My own thoughts are that the U.S. government will do nothing for Fannie Mae and Freddie Mac shareholders but they will bail out the bondholders. What choice do they have? If these agencies fail, nobody will guarantee U.S. mortgages, sending mortgage rates through the roof. But even if the U.S. government bails out these mortgage agencies, some worry that the nation will lose its coveted AAA status, which would also force interest rates up to attract foreing investors. This would surely lead to global economic turmoil.

Finally, the $32 billion failure of U.S. mortgage lender IndyMac proves that this credit crisis is far from over. According to Bloomberg, IndyMac became the second- biggest federally insured financial company to be seized by U.S. regulators after a run by depositors left the California mortgage lender short on cash.

Importantly, the article cites Christopher Whalen, managing director of Institutional Risk Analytics, a market research company in Torrance, California as stating the following:

"IndyMac is the vanguard, the precursor of more stuff coming. It's not surprising to see IndyMac resolved. What you have to ask is what's coming next. It's going to be a wave of medium to bigger-than-medium institutions.''

I quote the following from Square Feet, a commercial real estate blog:

IndyMac is the largest thrift ever to go under in the United States, and the second largest bank to go under.

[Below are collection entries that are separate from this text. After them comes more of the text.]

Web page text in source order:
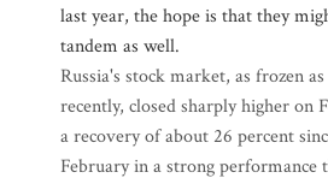
last year, the hope is that they
tandem as well.
Russia's stock market, as frozen
recently, closed sharply higher on
a recovery of about 26 percent
February in a strong performance
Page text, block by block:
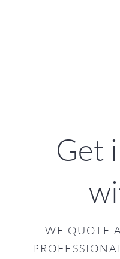
Get
WE QUOTE
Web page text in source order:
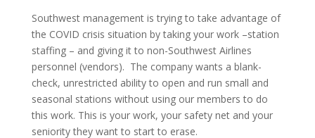
Southwest management is trying to take advantage of
the COVID crisis situation by taking your work –station
staffing – and giving it to non-Southwest Airlines
personnel (vendors). The company wants a blank-
check, unrestricted ability to open and run small and
seasonal stations without using our members to do
this work. This is your work, your safety net and your
seniority they want to start to erase.
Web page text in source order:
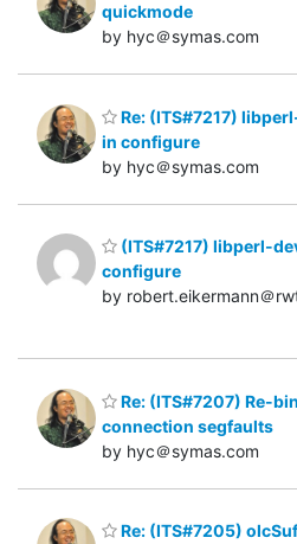
quickmode
by hyc＠symas.com
Re: (ITS#7217)
in configure
by hyc＠symas.com
(ITS#7217) libperl-
configure
by robert.eikermann＠
Re: (ITS#7207) Re-
connection segfaults
by hyc＠symas.com
Re: (ITS#7205)
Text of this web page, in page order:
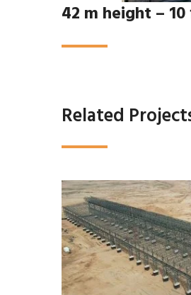
42 m height –
Related
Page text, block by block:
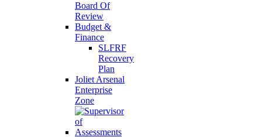
Board Of
Review
Budget &
Finance
SLFRF
Recovery
Plan
Joliet Arsenal
Enterprise
Zone
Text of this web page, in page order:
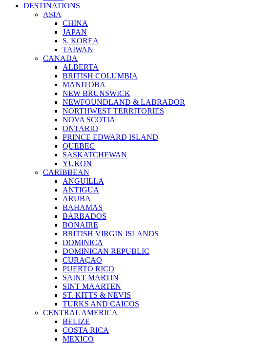
DESTINATIONS
ASIA
CHINA
JAPAN
S. KOREA
TAIWAN
CANADA
ALBERTA
BRITISH COLUMBIA
MANITOBA
NEW BRUNSWICK
NEWFOUNDLAND & LABRADOR
NORTHWEST TERRITORIES
NOVA SCOTIA
ONTARIO
PRINCE EDWARD ISLAND
QUEBEC
SASKATCHEWAN
YUKON
CARIBBEAN
ANGUILLA
ANTIGUA
ARUBA
BAHAMAS
BARBADOS
BONAIRE
BRITISH VIRGIN ISLANDS
DOMINICA
DOMINICAN REPUBLIC
CURAÇAO
PUERTO RICO
SAINT MARTIN
SINT MAARTEN
ST. KITTS & NEVIS
TURKS AND CAICOS
CENTRAL AMERICA
BELIZE
COSTA RICA
MEXICO
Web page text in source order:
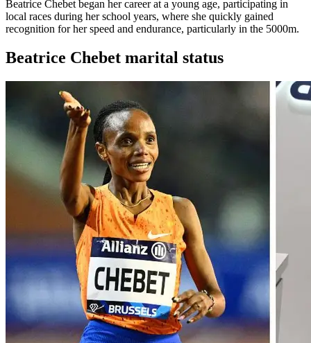
Beatrice Chebet began her career at a young age, participating in
local races during her school years, where she quickly gained
recognition for her speed and endurance, particularly in the 5000m.
Beatrice Chebet marital status
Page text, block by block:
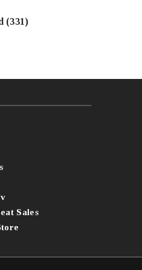
(331)
Sales
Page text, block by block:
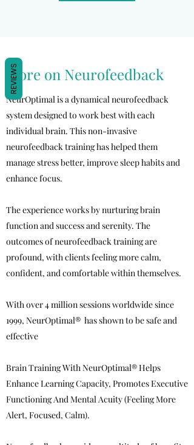
More on Neurofeedback
NeurOptimal is a dynamical neurofeedback
system designed to work best with each
individual brain. This non-invasive
neurofeedback training has helped them
manage stress better, improve sleep habits and
enhance focus.
The experience works by nurturing brain
function and success and serenity. The
outcomes of neurofeedback training are
profound, with clients feeling more calm,
confident, and comfortable within themselves.
With over 4 million sessions worldwide since
1999, NeurOptimal® has shown to be safe and
effective
Brain Training With NeurOptimal® Helps
Enhance Learning Capacity, Promotes Executive
Functioning And Mental Acuity (Feeling More
Alert, Focused, Calm).
REVIEWS
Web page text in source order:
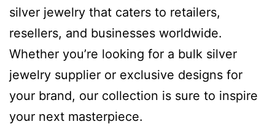
silver jewelry that caters to retailers,
resellers, and businesses worldwide.
Whether you’re looking for a bulk silver
jewelry supplier or exclusive designs for
your brand, our collection is sure to inspire
your next masterpiece.
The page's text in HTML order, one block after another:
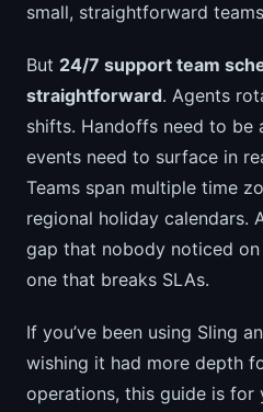
small, straightforward
But 24/7 support team
straightforward. Agents
shifts. Handoffs need to be
events need to surface in
Teams span multiple time
regional holiday calendars.
gap that nobody noticed on
one that breaks SLAs.
If you’ve been using Sling
wishing it had more depth
operations, this guide is for
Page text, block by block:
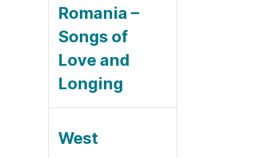
Romania –
Songs of
Love and
Longing
West
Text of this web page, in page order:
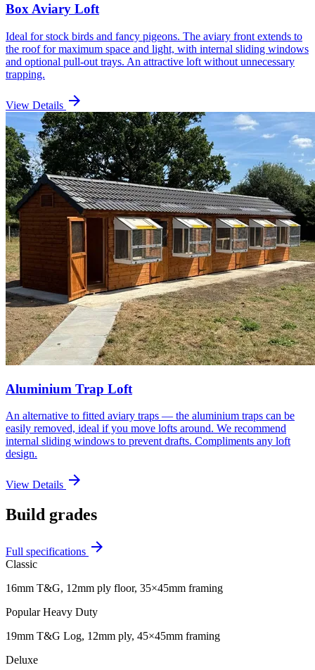
Box Aviary Loft
Ideal for stock birds and fancy pigeons. The aviary front extends to
the roof for maximum space and light, with internal sliding windows
and optional pull-out trays. An attractive loft without unnecessary
trapping.
View Details arrow_forward
Aluminium Trap Loft
An alternative to fitted aviary traps — the aluminium traps can be
easily removed, ideal if you move lofts around. We recommend
internal sliding windows to prevent drafts. Compliments any loft
design.
View Details arrow_forward
Build grades
Full specifications arrow_forward
Classic
16mm T&G, 12mm ply floor, 35×45mm framing
Popular Heavy Duty
19mm T&G Log, 12mm ply, 45×45mm framing
Deluxe
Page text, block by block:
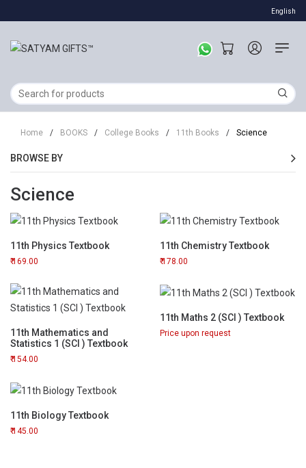
English
Home / BOOKS / College Books / 11th Books / Science
BROWSE BY
Science
11th Physics Textbook
169.00
11th Chemistry Textbook
178.00
11th Mathematics and
Statistics 1 (SCI ) Textbook
154.00
11th Maths 2 (SCI ) Textbook
Price upon request
11th Biology Textbook
145.00
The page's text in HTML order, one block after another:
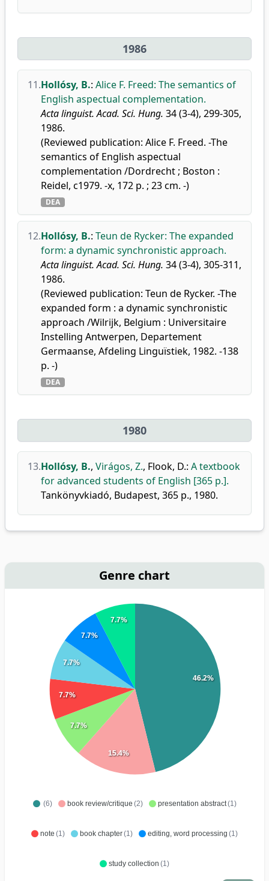
1986
11.Hollósy, B.: Alice F. Freed: The semantics of
English aspectual complementation.
Acta linguist. Acad. Sci. Hung. 34 (3-4), 299-305,
1986.
(Reviewed publication: Alice F. Freed. -The
semantics of English aspectual
complementation /Dordrecht ; Boston :
Reidel, c1979. -x, 172 p. ; 23 cm. -)
DEA
12.Hollósy, B.: Teun de Rycker: The expanded
form: a dynamic synchronistic approach.
Acta linguist. Acad. Sci. Hung. 34 (3-4), 305-311,
1986.
(Reviewed publication: Teun de Rycker. -The
expanded form : a dynamic synchronistic
approach /Wilrijk, Belgium : Universitaire
Instelling Antwerpen, Departement
Germaanse, Afdeling Linguïstiek, 1982. -138
p. -)
DEA
1980
13.Hollósy, B., Virágos, Z., Flook, D.: A textbook
for advanced students of English [365 p.].
Tankönyvkiadó, Budapest, 365 p., 1980.
Genre chart
(6) book review/critique (2) presentation abstract(1)
note (1) book chapter(1) editing, word processing (1)
study collection (1)
46.2%
15.4%
7.7%
7.7%
7.7%
7.7%
7.7%
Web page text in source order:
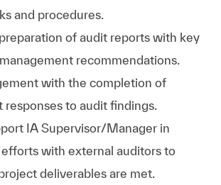
and procedures.
of audit reports with key
recommendations.
with the completion of
responses to audit findings.
IA Supervisor/Manager in
with external auditors to
deliverables are met.
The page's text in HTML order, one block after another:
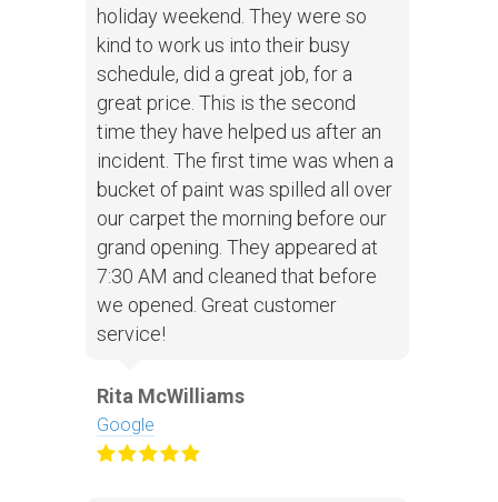
holiday weekend. They were so
kind to work us into their busy
schedule, did a great job, for a
great price. This is the second
time they have helped us after an
incident. The first time was when a
bucket of paint was spilled all over
our carpet the morning before our
grand opening. They appeared at
7:30 AM and cleaned that before
we opened. Great customer
service!
Rita McWilliams
Google
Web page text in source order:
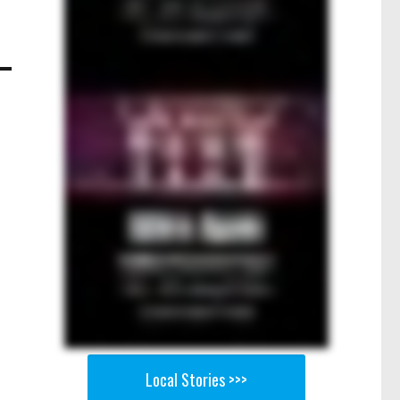
Local Stories >>>
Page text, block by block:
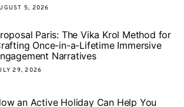
5, 2026
Paris: The Vika Krol Method for
Once-in-a-Lifetime Immersive
Narratives
29, 2026
an Active Holiday Can Help You
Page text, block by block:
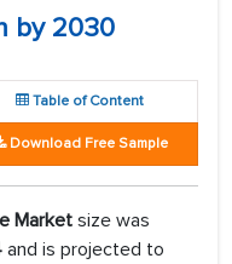
by 2030
Table of Content
Download Free Sample
Market size was
and is projected to
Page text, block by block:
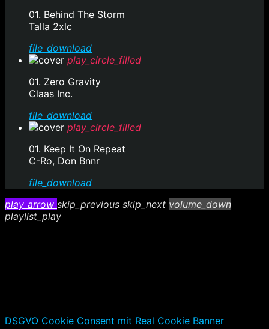
01. Behind The Storm
Talla 2xlc
file_download
play_circle_filled
01. Zero Gravity
Claas Inc.
file_download
play_circle_filled
01. Keep It On Repeat
C-Ro, Don Bnnr
file_download
play_arrow skip_previous skip_next volume_down
playlist_play
DSGVO Cookie Consent mit Real Cookie Banner
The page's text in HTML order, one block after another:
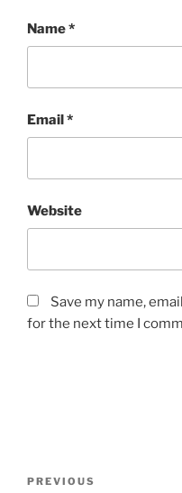
Name*
Email*
Website
Save my name,
for the next time I
Previous
PREVIOUS
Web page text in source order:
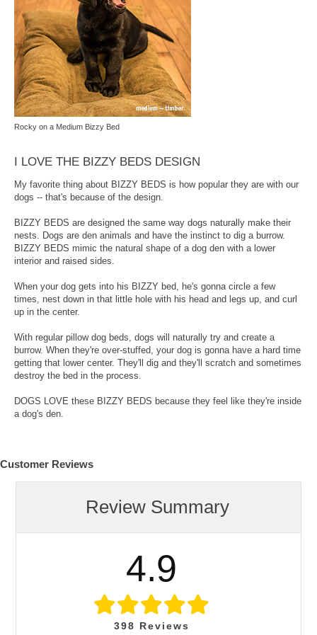
Rocky on a Medium Bizzy Bed
I LOVE THE BIZZY BEDS DESIGN
My favorite thing about BIZZY BEDS is how popular they are with our
dogs -- that's because of the design.
BIZZY BEDS are designed the same way dogs naturally make their
nests. Dogs are den animals and have the instinct to dig a burrow.
BIZZY BEDS mimic the natural shape of a dog den with a lower
interior and raised sides.
When your dog gets into his BIZZY bed, he's gonna circle a few
times, nest down in that little hole with his head and legs up, and curl
up in the center.
With regular pillow dog beds, dogs will naturally try and create a
burrow. When they're over-stuffed, your dog is gonna have a hard time
getting that lower center. They'll dig and they'll scratch and sometimes
destroy the bed in the process.
DOGS LOVE these BIZZY BEDS because they feel like they're inside
a dog's den.
Customer Reviews
Review Summary
4.9
398 Reviews
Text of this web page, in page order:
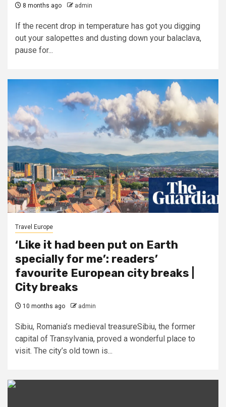
8 months ago admin
If the recent drop in temperature has got you digging
out your salopettes and dusting down your balaclava,
pause for...
Travel Europe
‘Like it had been put on Earth
specially for me’: readers’
favourite European city breaks |
City breaks
10 months ago admin
Sibiu, Romania’s medieval treasureSibiu, the former
capital of Transylvania, proved a wonderful place to
visit. The city’s old town is...
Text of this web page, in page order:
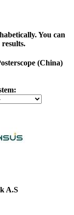
You can
(China)
A.S
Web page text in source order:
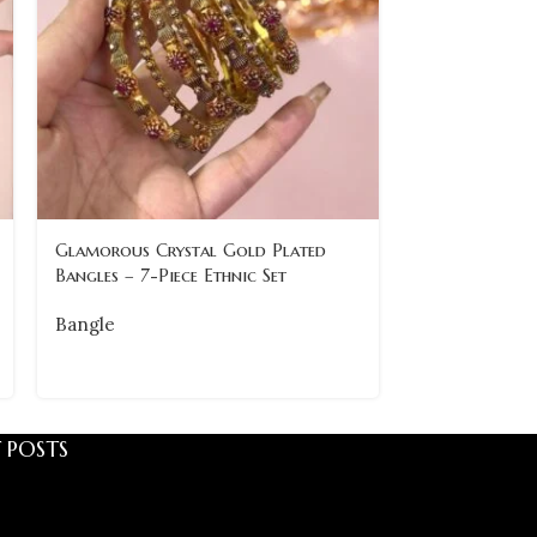
Glamorous Crystal Gold Plated
Bangles – 7-Piece Ethnic Set
Bangle
POSTS
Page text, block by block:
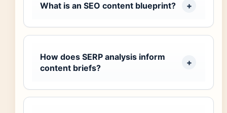
What is an SEO content blueprint?
How does SERP analysis inform
content briefs?
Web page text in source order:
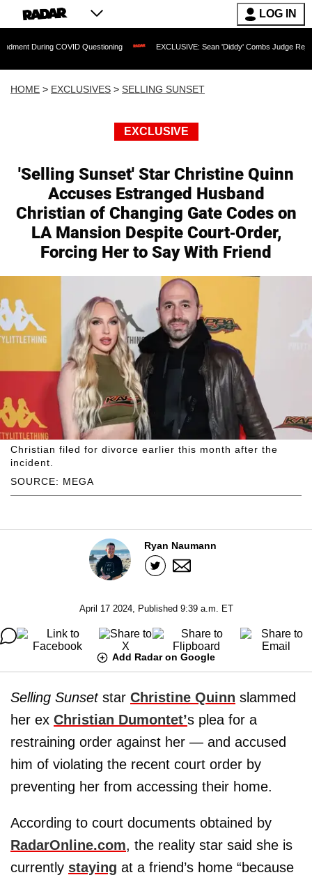
LOG IN
COVID Questioning EXCLUSIVE: Sean 'Diddy' Combs Judge Rejects
HOME > EXCLUSIVES > SELLING SUNSET
EXCLUSIVE
'Selling Sunset' Star Christine Quinn
Accuses Estranged Husband
Christian of Changing Gate Codes on
LA Mansion Despite Court-Order,
Forcing Her to Say With Friend
SOURCE: MEGA
Christian filed for divorce earlier this month after the
incident.
Ryan Naumann
April 17 2024, Published 9:39 a.m. ET
Add Radar on Google
Selling Sunsetstar Christine Quinn slammed
her ex Christian Dumontet’s plea for a
restraining order against her — and accused
him of violating the recent court order by
preventing her from accessing their home.
According to court documents obtained by
RadarOnline.com, the reality star said she is
currently staying at a friend’s home “because
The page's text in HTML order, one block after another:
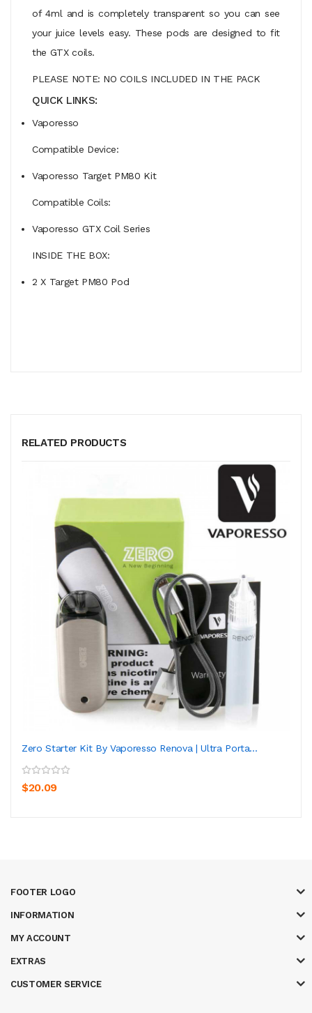
of 4ml and is completely transparent so you can see
your juice levels easy. These pods are designed to fit
the GTX coils.
PLEASE NOTE: NO COILS INCLUDED IN THE PACK
QUICK LINKS:
Vaporesso
Compatible Device:
Vaporesso Target PM80 Kit
Compatible Coils:
Vaporesso GTX Coil Series
INSIDE THE BOX:
2 X Target PM80 Pod
RELATED PRODUCTS
Zero Starter Kit By Vaporesso Renova | Ultra Porta...
$20.09
FOOTER LOGO
INFORMATION
MY ACCOUNT
EXTRAS
CUSTOMER SERVICE
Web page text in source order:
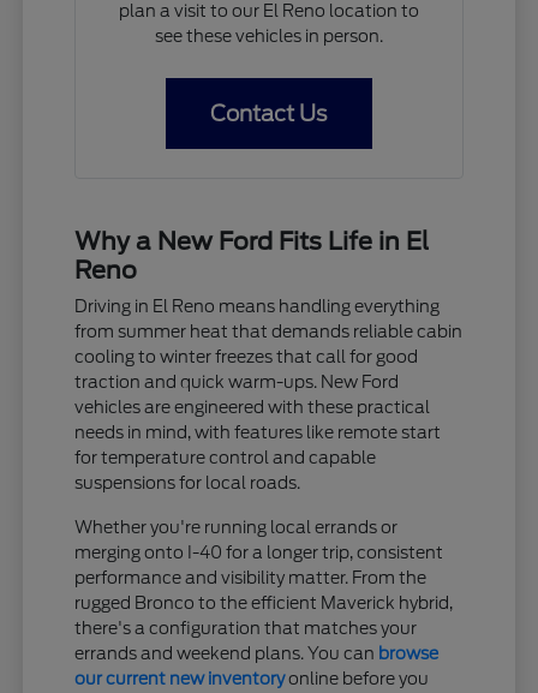
plan a visit to our El Reno location to
see these vehicles in person.
Contact Us
Why a New Ford Fits Life in El
Reno
Driving in El Reno means handling everything
from summer heat that demands reliable cabin
cooling to winter freezes that call for good
traction and quick warm-ups. New Ford
vehicles are engineered with these practical
needs in mind, with features like remote start
for temperature control and capable
suspensions for local roads.
Whether you're running local errands or
merging onto I-40 for a longer trip, consistent
performance and visibility matter. From the
rugged Bronco to the efficient Maverick hybrid,
there's a configuration that matches your
errands and weekend plans. You can browse
our current new inventoryonline before you
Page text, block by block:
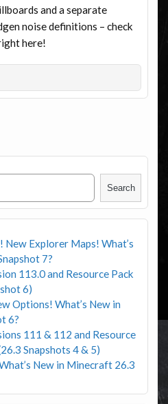
and a separate
noise definitions – check
here!
Search
New Explorer Maps! What’s
7?
113.0 and Resource Pack
6)
Options! What’s New in
6?
111 & 112 and Resource
Snapshots 4 & 5)
New in Minecraft 26.3
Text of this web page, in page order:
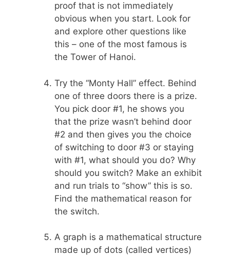
proof that is not immediately
obvious when you start. Look for
and explore other questions like
this – one of the most famous is
the Tower of Hanoi.
Try the “Monty Hall” effect. Behind
one of three doors there is a prize.
You pick door #1, he shows you
that the prize wasn’t behind door
#2 and then gives you the choice
of switching to door #3 or staying
with #1, what should you do? Why
should you switch? Make an exhibit
and run trials to “show” this is so.
Find the mathematical reason for
the switch.
A graph is a mathematical structure
made up of dots (called vertices)
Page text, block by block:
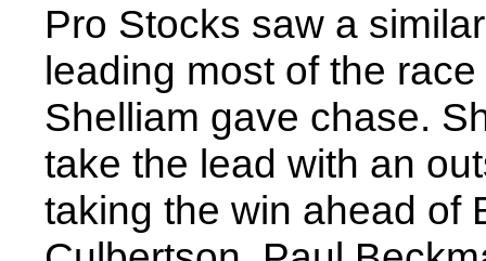
Pro Stocks saw a
leading most of the
Shelliam gave chase.
take the lead with an
taking the win ahead of
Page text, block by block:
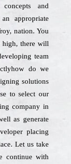
and
appropriate
nation. You
high, there will
team
do we
solutions
to select our
company in
as generate
placing
Let us take
continue with
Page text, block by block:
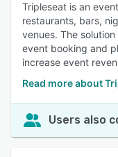
Tripleseat is an
restaurants, bars,
venues. The
event booking and
increase event
Read more about
Users also
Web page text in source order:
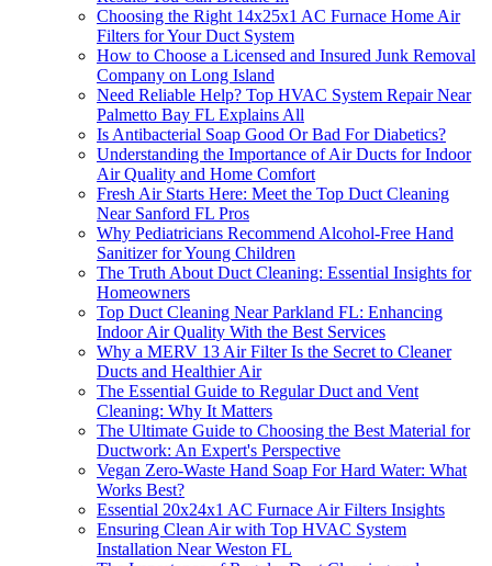
Choosing the Right 14x25x1 AC Furnace Home Air
Filters for Your Duct System
How to Choose a Licensed and Insured Junk Removal
Company on Long Island
Need Reliable Help? Top HVAC System Repair Near
Palmetto Bay FL Explains All
Is Antibacterial Soap Good Or Bad For Diabetics?
Understanding the Importance of Air Ducts for Indoor
Air Quality and Home Comfort
Fresh Air Starts Here: Meet the Top Duct Cleaning
Near Sanford FL Pros
Why Pediatricians Recommend Alcohol-Free Hand
Sanitizer for Young Children
The Truth About Duct Cleaning: Essential Insights for
Homeowners
Top Duct Cleaning Near Parkland FL: Enhancing
Indoor Air Quality With the Best Services
Why a MERV 13 Air Filter Is the Secret to Cleaner
Ducts and Healthier Air
The Essential Guide to Regular Duct and Vent
Cleaning: Why It Matters
The Ultimate Guide to Choosing the Best Material for
Ductwork: An Expert's Perspective
Vegan Zero-Waste Hand Soap For Hard Water: What
Works Best?
Essential 20x24x1 AC Furnace Air Filters Insights
Ensuring Clean Air with Top HVAC System
Installation Near Weston FL
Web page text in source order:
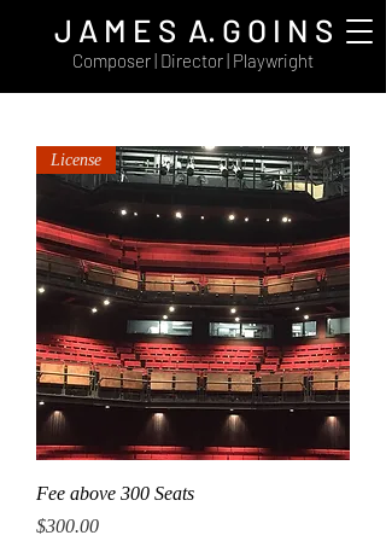
J A M E S A. G O I N S
Composer | Director | Playwright
License
Fee above 300 Seats
Price
$300.00
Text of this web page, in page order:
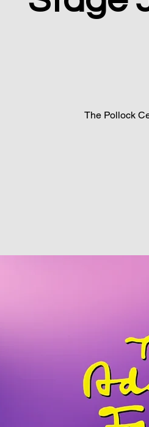
The Pollock

The FDIC will probably take a huge hit on it and then flip the bank out to an acquirer. Until they find a buyer though, the FDIC is running the show.

The failure comes after their June 30th announcement in which IndyMac said it was ceasing all commercial lending activity.

It is likely that this won’t be the last failure as market conditions continue to deteriorate in many markets. There is over $1T worth of ARM mortgages that will be coming due over the next year or so, and as those loans also turn into junk, more banks will feel the pressure to raise capital to prevent a fold-up.

In fact, according to CNN (click on video above), 90 other banks and financial institutions are currently on the FDIC watch list (the FDIC will not publicize this list).

The message to investors is clear: this credit crisis is still in its early stages and it will get a lot uglier before it stabilizes.
Investors should remain underweight financials in their portfolios and short them outright if any significant relief rally develops over the next few weeks or months (if you can't short financials, invest in the SKF Ultrashort Proshares ETF which is up 76% year-to-date as financials got slammed in the last few months).

In the meantime, keep some other Ultrashort Proshares on your radar screen, including the
UltraShort Basic Materials ProShares (SMN), the UltraShort Oil & Gas ProShares (DUG) and the UltraShort Real Estate ProShares (SRS).